All reliability functions have an optional input parameter subtract_mean. The default setting is subtract_mean=True. This means that the mean activity in each voxel in each partition (across conditions) is subtracted out before computing the variances or correlations. Thus reliability and noise estiamtes are based on differences between conditions but do not reflect the activation of a voxel relative to the implicit baseline.

If you set subtract_mean=False, the mean activity in each voxel in each partition is not subtracted out. This means that the reliability and noise estimates are based both on the mean activity pattern across conditions, as well as differences between conditions. Usually, this leads to much higher reliabilities, as the mean activity pattern if often stronger than the differences between conditions.

Separating the analysis by voxel and condition

For all functions, you can specify the parameter separate. The default setting is separate='None'. This means that the reliability is calculated across all voxels and conditions. If you set separate='voxel_wise', the reliability is calculated for each voxel separately. If you set separate='cond_wise', the reliability is calculated for each condition separately.

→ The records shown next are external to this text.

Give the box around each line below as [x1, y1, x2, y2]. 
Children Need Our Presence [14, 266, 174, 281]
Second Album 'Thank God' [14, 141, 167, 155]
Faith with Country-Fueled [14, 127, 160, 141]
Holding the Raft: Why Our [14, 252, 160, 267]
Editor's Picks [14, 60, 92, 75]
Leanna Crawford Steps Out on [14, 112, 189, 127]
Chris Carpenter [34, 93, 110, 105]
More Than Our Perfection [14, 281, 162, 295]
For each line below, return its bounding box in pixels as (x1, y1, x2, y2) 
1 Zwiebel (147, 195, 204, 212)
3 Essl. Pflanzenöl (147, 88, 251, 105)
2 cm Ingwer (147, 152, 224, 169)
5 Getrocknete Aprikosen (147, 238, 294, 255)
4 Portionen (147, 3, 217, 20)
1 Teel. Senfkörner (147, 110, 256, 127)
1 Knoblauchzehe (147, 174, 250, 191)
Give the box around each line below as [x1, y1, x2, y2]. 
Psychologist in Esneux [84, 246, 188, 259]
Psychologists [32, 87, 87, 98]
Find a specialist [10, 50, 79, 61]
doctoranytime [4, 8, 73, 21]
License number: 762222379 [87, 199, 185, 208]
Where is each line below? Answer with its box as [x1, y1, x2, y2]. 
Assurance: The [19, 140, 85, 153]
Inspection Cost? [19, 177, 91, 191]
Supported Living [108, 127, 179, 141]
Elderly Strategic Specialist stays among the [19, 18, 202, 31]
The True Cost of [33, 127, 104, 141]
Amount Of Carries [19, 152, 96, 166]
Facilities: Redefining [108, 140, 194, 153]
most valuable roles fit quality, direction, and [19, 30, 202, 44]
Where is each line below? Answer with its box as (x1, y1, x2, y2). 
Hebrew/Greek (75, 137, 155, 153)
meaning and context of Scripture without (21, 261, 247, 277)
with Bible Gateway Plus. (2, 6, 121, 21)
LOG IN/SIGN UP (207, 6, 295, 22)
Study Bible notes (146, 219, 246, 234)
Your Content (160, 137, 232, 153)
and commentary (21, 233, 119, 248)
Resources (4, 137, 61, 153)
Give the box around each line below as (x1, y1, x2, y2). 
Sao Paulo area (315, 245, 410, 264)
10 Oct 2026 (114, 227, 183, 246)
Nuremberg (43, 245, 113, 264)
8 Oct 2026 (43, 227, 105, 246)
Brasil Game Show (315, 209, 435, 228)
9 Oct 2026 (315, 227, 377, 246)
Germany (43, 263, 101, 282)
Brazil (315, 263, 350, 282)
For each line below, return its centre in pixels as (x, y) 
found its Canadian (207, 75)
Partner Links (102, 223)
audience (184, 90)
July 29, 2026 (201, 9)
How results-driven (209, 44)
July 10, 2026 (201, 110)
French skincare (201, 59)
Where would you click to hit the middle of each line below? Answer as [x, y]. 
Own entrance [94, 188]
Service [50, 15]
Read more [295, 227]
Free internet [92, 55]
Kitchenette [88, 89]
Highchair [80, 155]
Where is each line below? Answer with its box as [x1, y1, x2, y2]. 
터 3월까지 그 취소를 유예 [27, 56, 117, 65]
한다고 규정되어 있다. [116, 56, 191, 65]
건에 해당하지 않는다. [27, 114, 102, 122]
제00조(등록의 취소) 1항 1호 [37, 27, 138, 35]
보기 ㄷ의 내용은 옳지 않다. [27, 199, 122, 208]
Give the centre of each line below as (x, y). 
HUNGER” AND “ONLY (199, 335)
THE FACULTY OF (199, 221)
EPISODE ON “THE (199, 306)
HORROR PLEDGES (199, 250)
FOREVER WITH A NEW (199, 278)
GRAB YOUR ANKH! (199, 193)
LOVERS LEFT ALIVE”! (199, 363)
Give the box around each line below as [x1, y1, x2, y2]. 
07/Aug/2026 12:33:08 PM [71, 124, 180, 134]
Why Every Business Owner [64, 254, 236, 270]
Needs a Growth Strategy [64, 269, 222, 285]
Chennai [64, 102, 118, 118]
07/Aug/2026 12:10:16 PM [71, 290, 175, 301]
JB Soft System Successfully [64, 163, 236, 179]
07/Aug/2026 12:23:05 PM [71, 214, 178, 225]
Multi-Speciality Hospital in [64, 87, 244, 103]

Leave-one-out reliability

We also provide a function that calculates the correlation of the pattern within each run with the average pattern for the other runs (reliability.within_subj_loo). The separate measures for each run are useful to spot a run that has bad signal-to-noise, or for which there was an error in the processing.

Similarly, we also provide a function that calculates the correlation of the pattern for each subject with the average pattern for the other subjects (reliability.between_subj_loo). The subject-specific measure can be used for spotting outlier subjects or subjects for which an error occurred. The average of the loo-correlation can also serves as lower noise-ceiling for group models.

Note that the reliability measures across runs (or across subjects) are not strictly independent, so care needs to be taken when using these measures in statistical tests.